• [EXERCISE PROMPT]:
In your copy of the data, keep every word exact and include no pictures.

··· SUPPLIED INFORMATION

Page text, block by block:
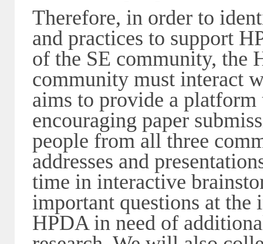
Therefore, in order to
and practices to support
of the SE community, the
community must interact
aims to provide a
encouraging paper
people from all three
addresses and
time in interactive
important questions at the
HPDA in need of
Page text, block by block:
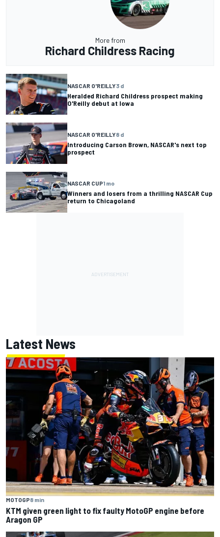
More from
Richard Childress Racing
NASCAR O'REILLY3 d
Heralded Richard Childress prospect making
O'Reilly debut at Iowa
NASCAR O'REILLY8 d
Introducing Carson Brown, NASCAR's next top
prospect
NASCAR CUP1 mo
Winners and losers from a thrilling NASCAR Cup
return to Chicagoland
Latest News
MOTOGP8 min
KTM given green light to fix faulty MotoGP engine before
Aragon GP
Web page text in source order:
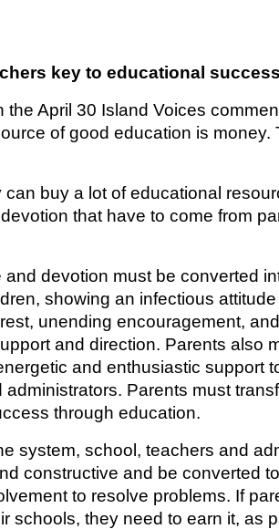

······

• [TASK SOLUTION]:
Page text, block by block:
Therefore, in order to
and practices to support
of the SE community, the
community must interact
aims to provide a
encouraging paper
people from all three
addresses and
time in interactive
important questions at the
HPDA in need of
Page text, block by block:
More from
Richard Childress Racing
NASCAR O'REILLY3 d
Heralded Richard Childress prospect making
O'Reilly debut at Iowa
NASCAR O'REILLY8 d
Introducing Carson Brown, NASCAR's next top
prospect
NASCAR CUP1 mo
Winners and losers from a thrilling NASCAR Cup
return to Chicagoland
Latest News
MOTOGP8 min
KTM given green light to fix faulty MotoGP engine before
Aragon GP
Web page text in source order:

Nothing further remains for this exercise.